━━━━━ Extracted information

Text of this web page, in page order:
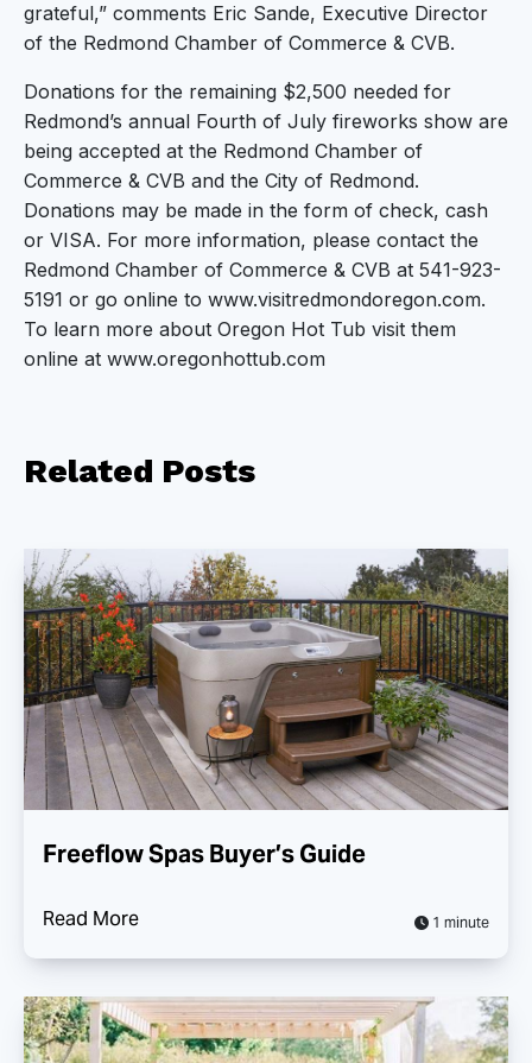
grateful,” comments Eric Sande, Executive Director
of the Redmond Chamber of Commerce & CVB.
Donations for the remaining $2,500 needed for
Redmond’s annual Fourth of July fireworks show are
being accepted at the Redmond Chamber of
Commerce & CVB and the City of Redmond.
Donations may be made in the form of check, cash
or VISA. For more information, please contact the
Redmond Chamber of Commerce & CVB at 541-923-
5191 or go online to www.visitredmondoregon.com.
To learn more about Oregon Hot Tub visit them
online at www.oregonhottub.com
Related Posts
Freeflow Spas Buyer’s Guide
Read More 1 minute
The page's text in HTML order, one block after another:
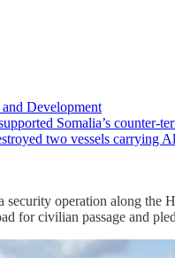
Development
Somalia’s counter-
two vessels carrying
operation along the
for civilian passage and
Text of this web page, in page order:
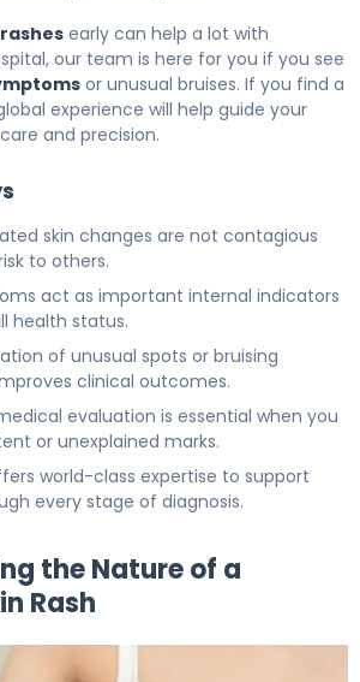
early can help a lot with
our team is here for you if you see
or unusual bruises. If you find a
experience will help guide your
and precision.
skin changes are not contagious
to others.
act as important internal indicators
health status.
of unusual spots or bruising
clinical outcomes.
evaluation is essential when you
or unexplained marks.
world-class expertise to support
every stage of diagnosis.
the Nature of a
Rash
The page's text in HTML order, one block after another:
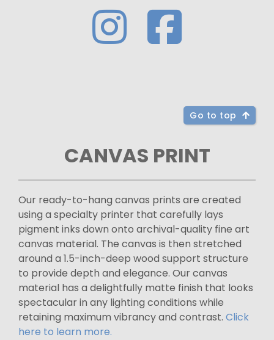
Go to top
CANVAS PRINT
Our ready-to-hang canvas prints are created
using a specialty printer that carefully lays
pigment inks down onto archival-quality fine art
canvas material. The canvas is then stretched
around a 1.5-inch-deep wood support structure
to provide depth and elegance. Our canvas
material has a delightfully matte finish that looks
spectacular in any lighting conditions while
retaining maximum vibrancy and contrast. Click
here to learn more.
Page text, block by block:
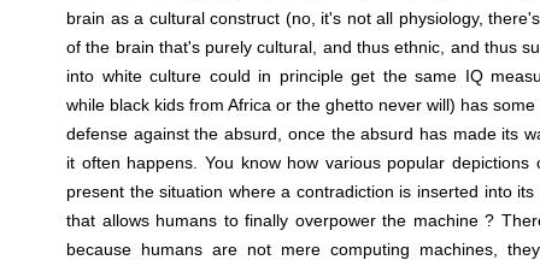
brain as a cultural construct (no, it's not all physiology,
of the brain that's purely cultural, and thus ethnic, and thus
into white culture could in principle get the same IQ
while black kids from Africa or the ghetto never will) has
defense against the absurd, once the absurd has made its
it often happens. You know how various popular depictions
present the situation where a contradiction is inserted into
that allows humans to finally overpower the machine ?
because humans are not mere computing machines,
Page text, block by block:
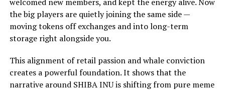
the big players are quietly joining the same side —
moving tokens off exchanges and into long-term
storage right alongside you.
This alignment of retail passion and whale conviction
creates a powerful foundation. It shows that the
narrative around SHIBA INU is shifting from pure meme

━━━━━━━━━━

What is being asked -> From the records above, print only the lines between the one holding "or unusual bruises. If you find a" and the one holding "or unexplained marks.", inclusive, exactly as they stand.

Response to this task ->
or unusual bruises. If you find a
experience will help guide your
and precision.
skin changes are not contagious
to others.
act as important internal indicators
health status.
of unusual spots or bruising
clinical outcomes.
evaluation is essential when you
or unexplained marks.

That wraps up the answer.